Elevé dans les faubourgs de Cleveland et Detroit, Claude Vonstroke, de son vrai nom Barclay Crenshaw, est tombé amoureux de la musique grâce au show de  Electrifying Mojo « Midnight Funk Association » sur une radio locale de Detroit. A seize ans, Barclay et son meilleur ami, Jamie Osborne, rendent visite à Juan Atkins au studio Metroplex Recordings. Ils essaient en vain de convaincre Juan Atkins de les embaucher comme ingénieurs du son. Ils comprendront peu après que  Monsieur Atkins est devenu l’un des parrains de la techno. Après quelques années de fac à New York, Claude, passionné par l’image, travaille sur quelques films à gros budgets. Puis il retourne vivre à Detroit et se replonge illico dans les musiques électroniques. Il y découvre la Drum’n’Bass. Puis il se construit une énorme plateforme de synthétiseurs et de samplers et se met à jouer en live dans des grosses soirées techno et house dans des hangars la plupart du temps.
Un an plus tard, il s’installe à San Francisco et planche sur « Intellect », un DVD de six heures dirigé et produit par lui-même dans lequel il décrit l’évolution des musiques électronique de part le monde en interviewant notamment quelques artistes incontournables tels Derrick May, Juan Atkins, Swayzak, Derrick Carter, Deep Dish, Paul Van Dyk, Theo Parish, Steve Lawler… Il mettra deux ans pour finaliser ce projet et obtiendra son diplôme de vidéaste.

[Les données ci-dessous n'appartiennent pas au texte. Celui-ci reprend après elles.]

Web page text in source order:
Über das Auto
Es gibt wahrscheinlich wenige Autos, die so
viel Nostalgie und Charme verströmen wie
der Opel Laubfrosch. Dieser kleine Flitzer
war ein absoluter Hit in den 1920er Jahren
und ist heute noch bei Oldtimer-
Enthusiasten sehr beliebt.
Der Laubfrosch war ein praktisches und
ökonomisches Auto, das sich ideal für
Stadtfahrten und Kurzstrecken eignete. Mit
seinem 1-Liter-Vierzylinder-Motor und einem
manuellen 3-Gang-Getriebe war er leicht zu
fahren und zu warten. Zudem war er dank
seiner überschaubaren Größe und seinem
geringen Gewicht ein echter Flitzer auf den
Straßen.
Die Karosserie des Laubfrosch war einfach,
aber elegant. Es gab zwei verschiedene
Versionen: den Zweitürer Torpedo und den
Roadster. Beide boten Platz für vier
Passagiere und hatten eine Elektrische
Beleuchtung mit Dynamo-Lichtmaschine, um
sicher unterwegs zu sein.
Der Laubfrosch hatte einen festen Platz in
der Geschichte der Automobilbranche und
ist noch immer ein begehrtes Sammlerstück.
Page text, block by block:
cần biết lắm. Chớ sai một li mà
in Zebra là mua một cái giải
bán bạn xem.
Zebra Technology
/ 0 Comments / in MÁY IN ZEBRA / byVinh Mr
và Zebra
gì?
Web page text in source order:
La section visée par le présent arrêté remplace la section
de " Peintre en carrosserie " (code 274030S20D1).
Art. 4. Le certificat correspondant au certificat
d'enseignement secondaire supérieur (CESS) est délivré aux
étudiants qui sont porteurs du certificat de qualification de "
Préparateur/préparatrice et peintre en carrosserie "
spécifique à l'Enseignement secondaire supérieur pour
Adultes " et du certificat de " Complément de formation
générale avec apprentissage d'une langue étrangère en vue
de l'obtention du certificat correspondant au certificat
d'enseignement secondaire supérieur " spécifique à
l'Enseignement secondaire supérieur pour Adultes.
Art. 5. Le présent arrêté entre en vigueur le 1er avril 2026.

Pour Claude ce DVD est avant tout un outil pour les néophytes qui peut permettre de se faire une idée assez précise des musiques électroniques en peu de temps.

Après la sortie du DVD, Barclay Crenshaw  prend le nom de Claude Vonstoke et décide de créer son propre label. C’est pendant le montage « d’Intellect » que Claude rencontre Justin Martin qui l’aide à produire quelques morceaux house pour la bande originale du DVD. Crenshaw lance le label Dirtybird avec l’aide de Justin, de son frère Christian, et de leur ami Worthy. Justin Martin, Sammy D et VonStroke sont rapidement adoptés par la communauté electro, d’abord aux Etats-Unis, puis dans le monde entier. Le morceau de Vonstroke  intitulé « Deep Throat » en est à son huitième pressage, un succès qui lui a permis d’atteindre la quatrième place dans le Top 50 de Groove Magazine. Il a ensuite sorti des maxis et remix sur de nombreux labels dont Get Physical, Connaisseur, Poker Flat, Rekids… Claude VonStroke est un enfin un excellent Dj, il sait très bien jouer avec son public et faire exploser un dancefloor.

JULIAN JEWEIL

Julian Jeweil(Live – Cocoon / Form – Marseille – France)

VENDREDI 6 AOUT

Bio :

Producteur du tubesque « Air Conditionne » sur Skryptom, Julian Jeweil est également un technicien du dancefloor hors norme.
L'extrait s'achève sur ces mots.